Kedua, perubahan masyarakat. Keadaan masyarakat yang cenderung berubah baik kebutuhan maupun orientasinya menuntut perubahan di berbagai aspek lainnya, termasuk kurikulum. Karena kurikulum itu sifatnya dinamis dan berorientasi pada kebutuhan masyarakat serta kemajuan zaman, maka perubahan dan pengembangan kurikulum bukanlah sesuatu yang tabu.

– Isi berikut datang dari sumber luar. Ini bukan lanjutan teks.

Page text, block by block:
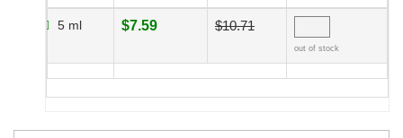
5 ml $7.59 $10.71
out of stock
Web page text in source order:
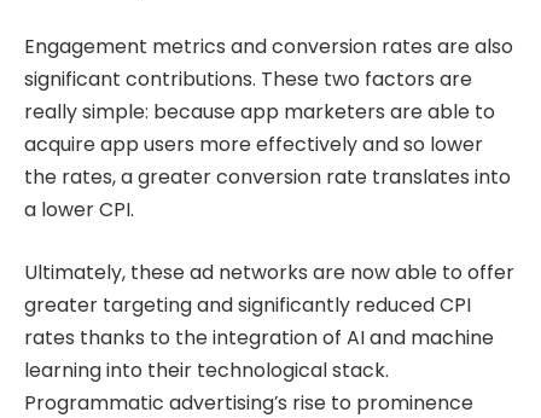
Engagement metrics and conversion rates are also
significant contributions. These two factors are
really simple: because app marketers are able to
acquire app users more effectively and so lower
the rates, a greater conversion rate translates into
a lower CPI.
Ultimately, these ad networks are now able to offer
greater targeting and significantly reduced CPI
rates thanks to the integration of AI and machine
learning into their technological stack.
Programmatic advertising’s rise to prominence
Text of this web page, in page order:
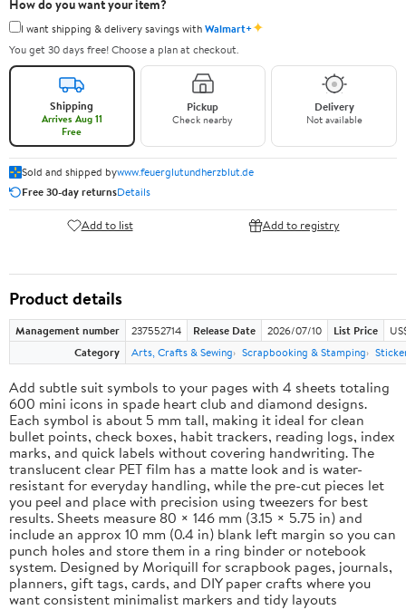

Dalam penyusunan kurikulum itu sendiri tidak boleh sembarangan. Terkait hal ini, Noeng Muhajir menjelaskan ada tiga model dalam penyusunan kurikulum. Pertama pendekatan akademik. Yaitu bertolak dari sistematisasi disiplin ilmu. Program pendidikan yang menggunakan pendekatan ini mendasarkan keahliannya pada kebulatan subdisiplin ilmu itu sendiri, spesialisasi membekali subyek didik pada kebulatan subdisiplin tertentu. Pembekalan dalam disiplin ilmu tersebut diharapkan mampu memunculkan ilmuwan dengan teori baru, tesis baru, produk tekhnologi baru dan penemuan baru lainnya.
Kedua, pendekatan tekhnologi, yaitu menyusun program kurikulumnya berdasarkan tugas kerja yang nanti diembannya. Materi yang diajarkannyapun dipilih sesuai dengan tugas kerja yang akan dipakai sebagai acuan menyusun program tersebut. Hakikatnya tugas tersebut harus dapat dikerjakan dengan sebaik-baiknya sesuai dengan standar kerja masing-masing. Penyusunan kurikulum ini didasari atas tugas yang jelas. Artinya, tugas seorang guru jelas, tugas seorang ulama jelas dan tugas seorang kepala sekolah jelas.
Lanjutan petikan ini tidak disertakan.